RECORDS FOR THIS TASK →
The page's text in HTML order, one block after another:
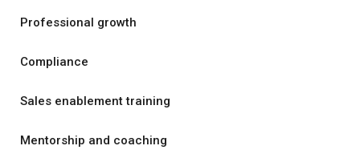
Professional growth
Compliance
Sales enablement training
Mentorship and coaching
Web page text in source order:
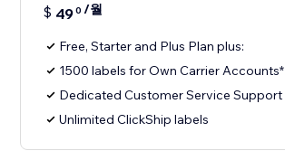
$ 490 /월
Free, Starter and Plus Plan plus:
1500 labels for Own Carrier Accounts*
Dedicated Customer Service Support
Unlimited ClickShip labels
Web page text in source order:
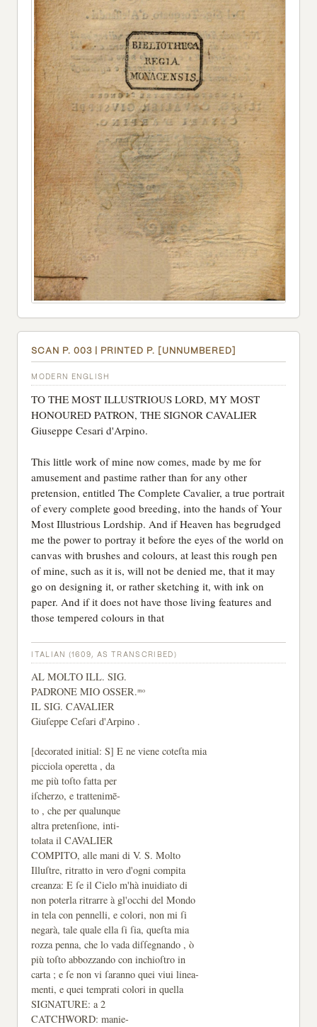
SCAN P. 003 | PRINTED P. [UNNUMBERED]
MODERN ENGLISH
TO THE MOST ILLUSTRIOUS LORD, MY MOST
HONOURED PATRON, THE SIGNOR CAVALIER
Giuseppe Cesari d'Arpino.
This little work of mine now comes, made by me for
amusement and pastime rather than for any other
pretension, entitled The Complete Cavalier, a true portrait
of every complete good breeding, into the hands of Your
Most Illustrious Lordship. And if Heaven has begrudged
me the power to portray it before the eyes of the world on
canvas with brushes and colours, at least this rough pen
of mine, such as it is, will not be denied me, that it may
go on designing it, or rather sketching it, with ink on
paper. And if it does not have those living features and
those tempered colours in that
ITALIAN (1609, AS TRANSCRIBED)
AL MOLTO ILL. SIG.
PADRONE MIO OSSER.ᵐᵒ
IL SIG. CAVALIER
Giuſeppe Ceſari d'Arpino .
[decorated initial: S] E ne viene coteſta mia
picciola operetta , da
me più toſto fatta per
iſcherzo, e trattenimē-
to , che per qualunque
altra pretenſione, inti-
tolata il CAVALIER
COMPITO, alle mani di V. S. Molto
Illuſtre, ritratto in vero d'ogni compita
creanza: E ſe il Cielo m'hà inuidiato di
non poterla ritrarre à gl'occhi del Mondo
in tela con pennelli, e colori, non mi ſi
negarà, tale quale ella ſi ſia, queſta mia
rozza penna, che lo vada diſſegnando , ò
più toſto abbozzando con inchioſtro in
carta ; e ſe non vi ſaranno quei viui linea-
menti, e quei temprati colori in quella
SIGNATURE: a 2
CATCHWORD: manie-
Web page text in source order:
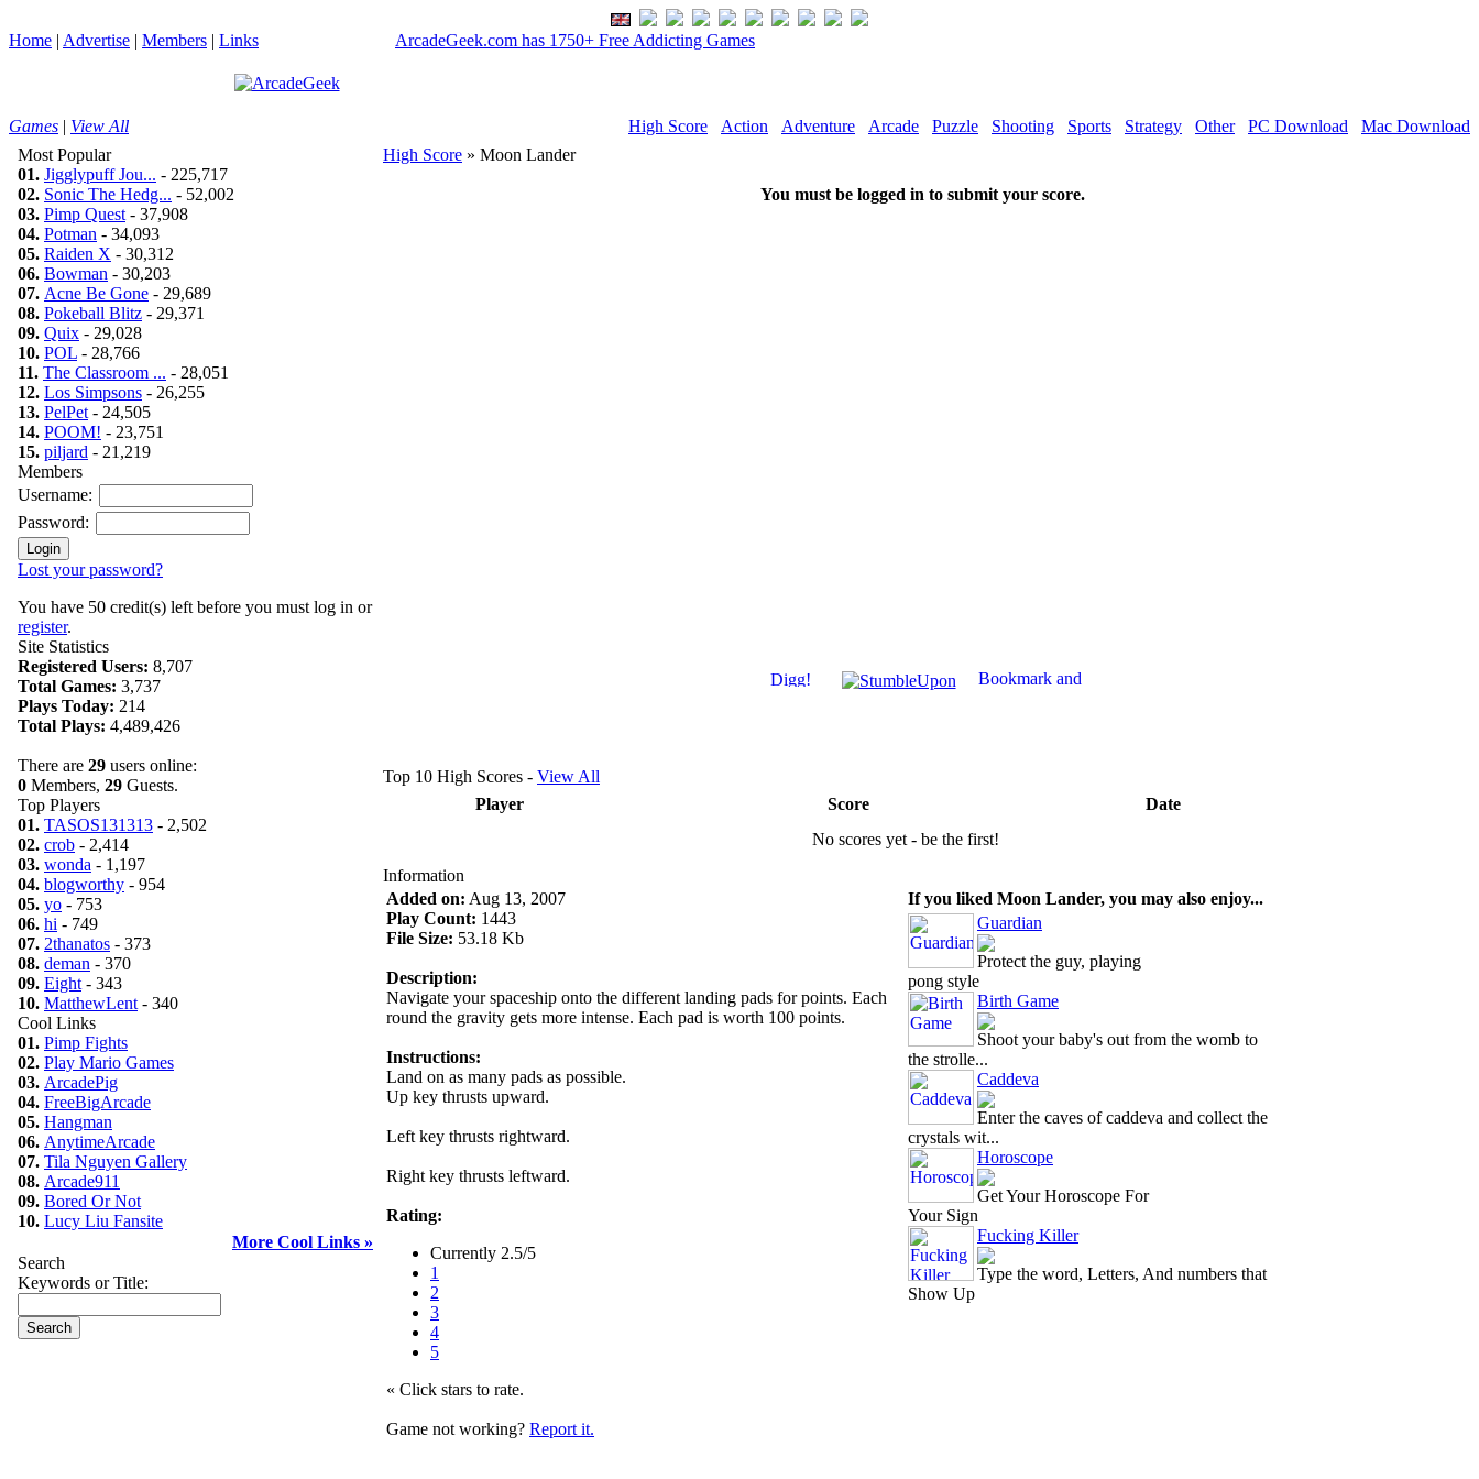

EXERCISE OBJECTIVE → Every line from the one containing "PADRONE MIO OSSER.ᵐᵒ" through the last line of the listing must be written out again exactly, and no other line. Leave the pictures aside.

SOLUTION →
PADRONE MIO OSSER.ᵐᵒ
IL SIG. CAVALIER
Giuſeppe Ceſari d'Arpino .
[decorated initial: S] E ne viene coteſta mia
picciola operetta , da
me più toſto fatta per
iſcherzo, e trattenimē-
to , che per qualunque
altra pretenſione, inti-
tolata il CAVALIER
COMPITO, alle mani di V. S. Molto
Illuſtre, ritratto in vero d'ogni compita
creanza: E ſe il Cielo m'hà inuidiato di
non poterla ritrarre à gl'occhi del Mondo
in tela con pennelli, e colori, non mi ſi
negarà, tale quale ella ſi ſia, queſta mia
rozza penna, che lo vada diſſegnando , ò
più toſto abbozzando con inchioſtro in
carta ; e ſe non vi ſaranno quei viui linea-
menti, e quei temprati colori in quella
SIGNATURE: a 2
CATCHWORD: manie-
Web page text in source order:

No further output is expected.